#### Extracted material
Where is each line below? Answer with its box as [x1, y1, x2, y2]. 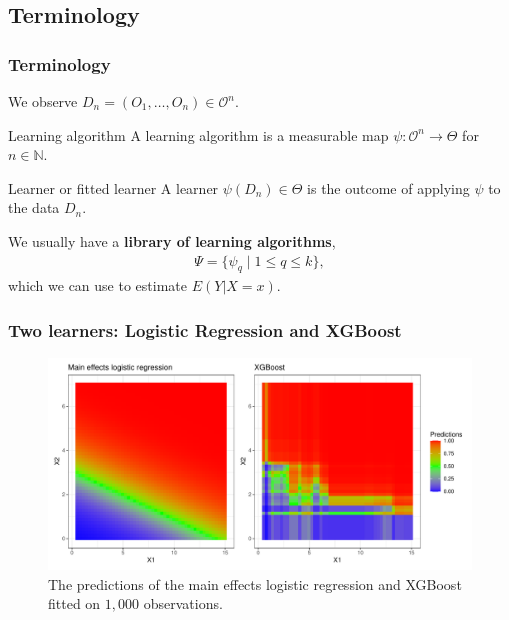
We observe [8, 91, 78, 111]
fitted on [48, 593, 101, 614]
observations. [143, 593, 223, 614]
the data [8, 197, 60, 218]
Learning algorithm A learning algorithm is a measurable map [8, 124, 389, 145]
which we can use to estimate [8, 275, 187, 296]
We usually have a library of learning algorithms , [8, 230, 336, 251]
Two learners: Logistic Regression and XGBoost [8, 317, 402, 342]
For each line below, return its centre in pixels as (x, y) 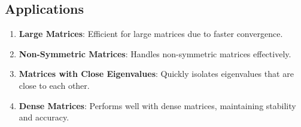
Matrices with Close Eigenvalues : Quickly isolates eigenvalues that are (156, 74)
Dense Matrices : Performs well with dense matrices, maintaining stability (157, 105)
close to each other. (54, 85)
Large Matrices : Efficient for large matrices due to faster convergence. (151, 34)
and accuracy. (44, 117)
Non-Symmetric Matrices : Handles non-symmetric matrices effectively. (155, 53)
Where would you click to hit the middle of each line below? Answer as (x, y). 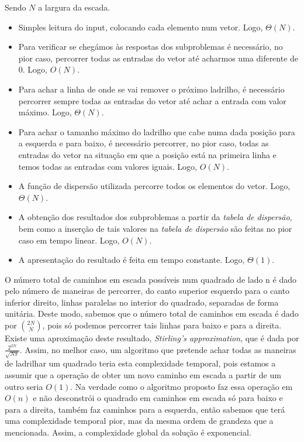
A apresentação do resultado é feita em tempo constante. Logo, (132, 260)
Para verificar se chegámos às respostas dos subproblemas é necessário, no (151, 47)
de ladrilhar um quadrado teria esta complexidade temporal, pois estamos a (140, 363)
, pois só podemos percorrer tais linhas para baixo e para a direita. (162, 325)
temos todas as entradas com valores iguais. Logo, (108, 166)
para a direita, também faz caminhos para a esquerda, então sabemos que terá (145, 409)
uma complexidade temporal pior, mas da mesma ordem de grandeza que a (139, 421)
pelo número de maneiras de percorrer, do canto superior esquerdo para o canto (147, 291)
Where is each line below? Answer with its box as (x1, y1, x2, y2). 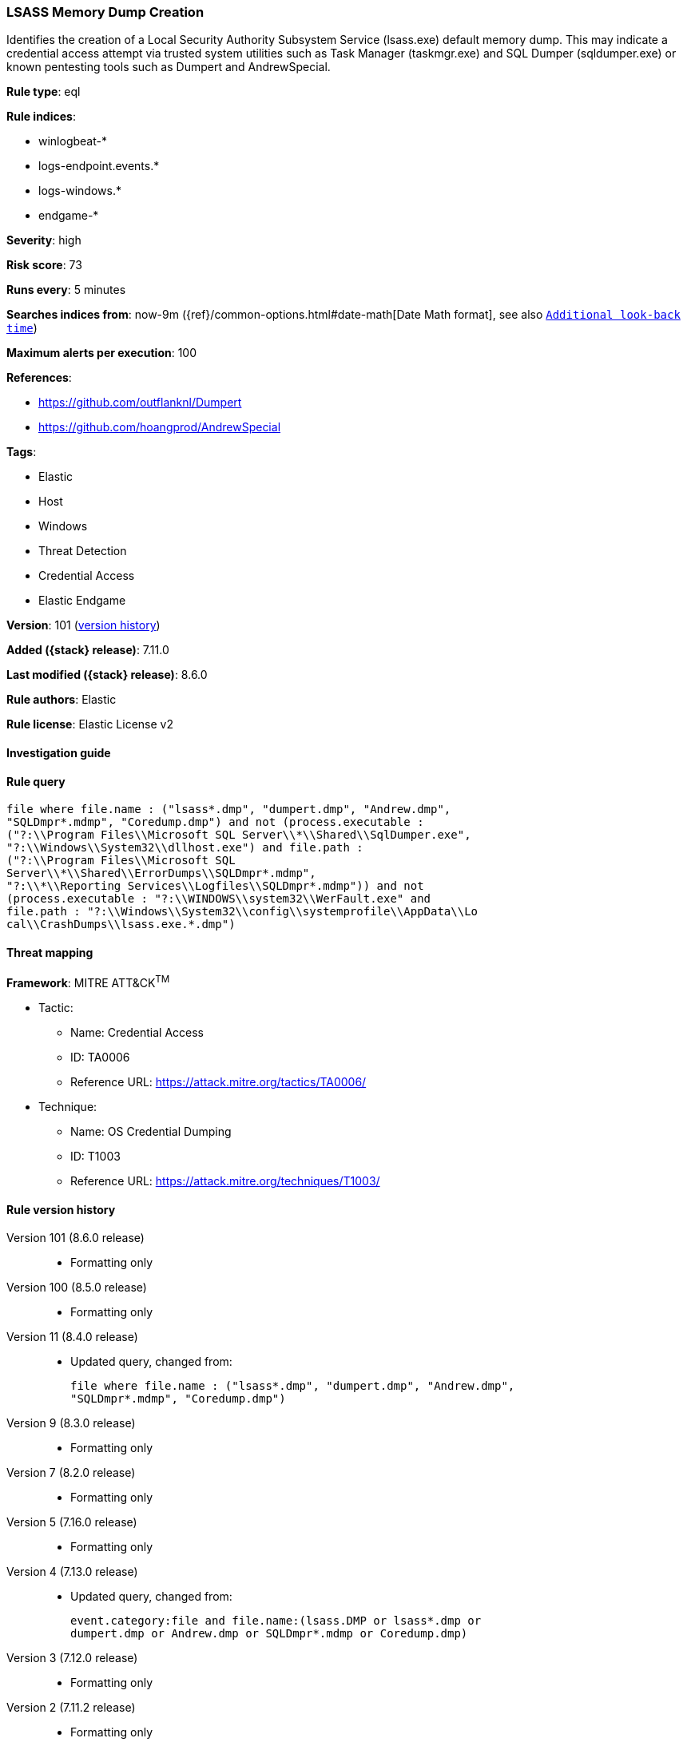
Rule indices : (6, 109, 76, 124)
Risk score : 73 (6, 258, 82, 272)
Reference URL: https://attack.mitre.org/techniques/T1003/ (70, 1174, 380, 1188)
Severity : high (6, 233, 81, 248)
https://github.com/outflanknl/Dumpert (38, 395, 242, 410)
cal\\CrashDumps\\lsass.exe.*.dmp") (6, 918, 236, 931)
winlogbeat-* (38, 134, 107, 149)
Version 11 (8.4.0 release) (6, 1330, 138, 1344)
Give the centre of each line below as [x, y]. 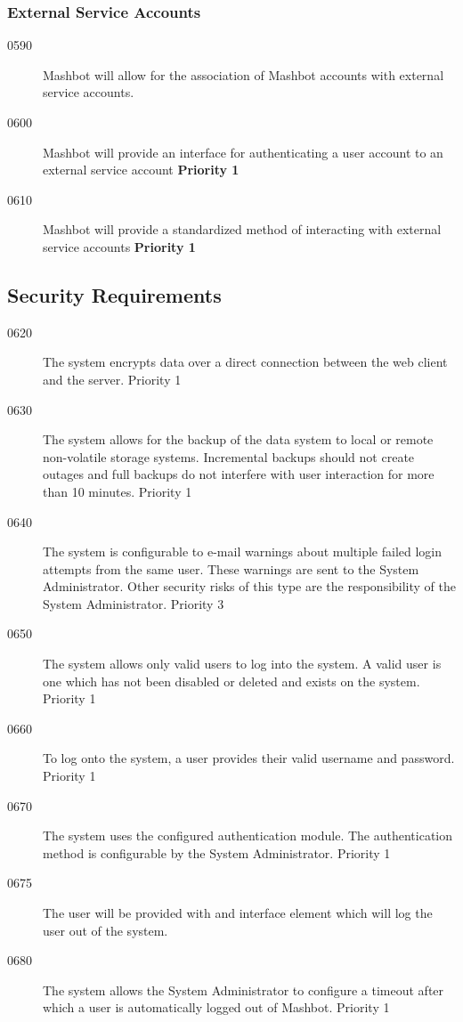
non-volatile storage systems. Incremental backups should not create [229, 456]
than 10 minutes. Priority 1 [118, 491]
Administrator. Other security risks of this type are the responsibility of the [250, 586]
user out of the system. [106, 930]
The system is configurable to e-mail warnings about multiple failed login [242, 552]
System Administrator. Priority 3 [134, 603]
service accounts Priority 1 [119, 246]
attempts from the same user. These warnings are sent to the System [231, 568]
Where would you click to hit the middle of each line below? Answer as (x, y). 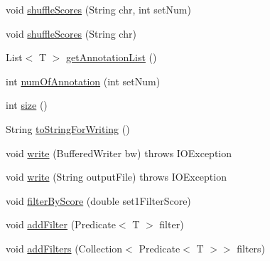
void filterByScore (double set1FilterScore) (98, 200)
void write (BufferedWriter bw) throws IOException (119, 153)
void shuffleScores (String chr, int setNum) (98, 9)
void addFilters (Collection (64, 248)
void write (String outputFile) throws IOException (116, 177)
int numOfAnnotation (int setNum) (83, 81)
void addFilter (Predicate (61, 224)
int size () (27, 105)
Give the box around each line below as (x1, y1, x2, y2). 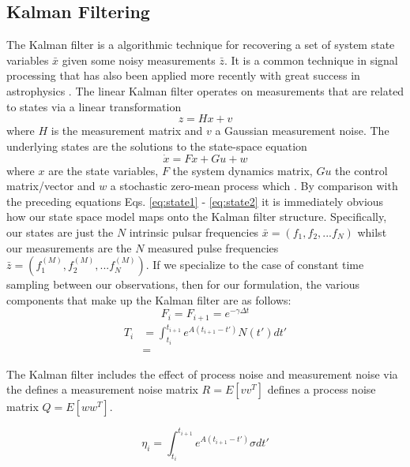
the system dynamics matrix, (172, 162, 313, 178)
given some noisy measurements (62, 51, 216, 68)
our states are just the (6, 223, 114, 240)
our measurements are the (6, 239, 132, 256)
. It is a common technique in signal (224, 51, 398, 68)
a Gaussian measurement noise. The (215, 122, 389, 139)
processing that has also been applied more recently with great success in (6, 67, 360, 84)
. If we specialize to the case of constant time (145, 256, 364, 273)
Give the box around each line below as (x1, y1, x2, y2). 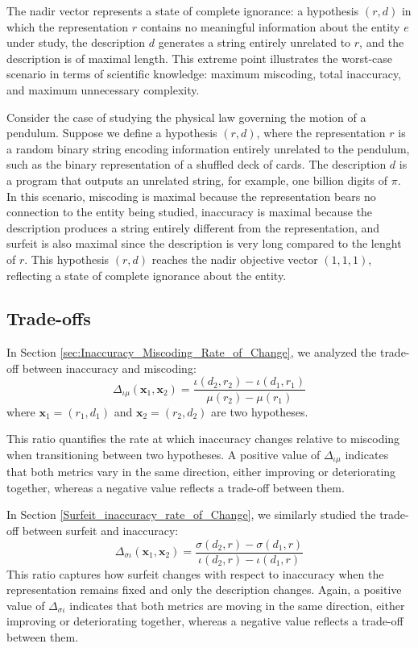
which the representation (6, 18, 129, 35)
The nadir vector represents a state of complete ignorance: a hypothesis (6, 2, 359, 19)
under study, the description (6, 34, 146, 51)
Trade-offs (6, 306, 91, 331)
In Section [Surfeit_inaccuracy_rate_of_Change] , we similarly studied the (6, 506, 376, 523)
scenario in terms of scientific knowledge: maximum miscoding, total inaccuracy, (6, 65, 402, 82)
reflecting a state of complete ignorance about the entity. (6, 266, 287, 283)
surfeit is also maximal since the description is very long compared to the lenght (6, 235, 402, 252)
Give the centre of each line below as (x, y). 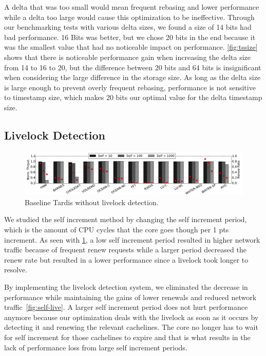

#### Task objective
The answer must be the lines from the first one in the records through the line containing "For each line", copied exactly, with no pictures.

#### Expected answer
Where is each line below? Answer with its box as [x1, y1, x2, y2]. 
We observe [8, 91, 78, 111]
fitted on [48, 593, 101, 614]
observations. [143, 593, 223, 614]
the data [8, 197, 60, 218]
Learning algorithm A learning algorithm is a measurable map [8, 124, 389, 145]
which we can use to estimate [8, 275, 187, 296]
We usually have a library of learning algorithms , [8, 230, 336, 251]
Two learners: Logistic Regression and XGBoost [8, 317, 402, 342]
For each line below, return its centre in pixels as (x, y) 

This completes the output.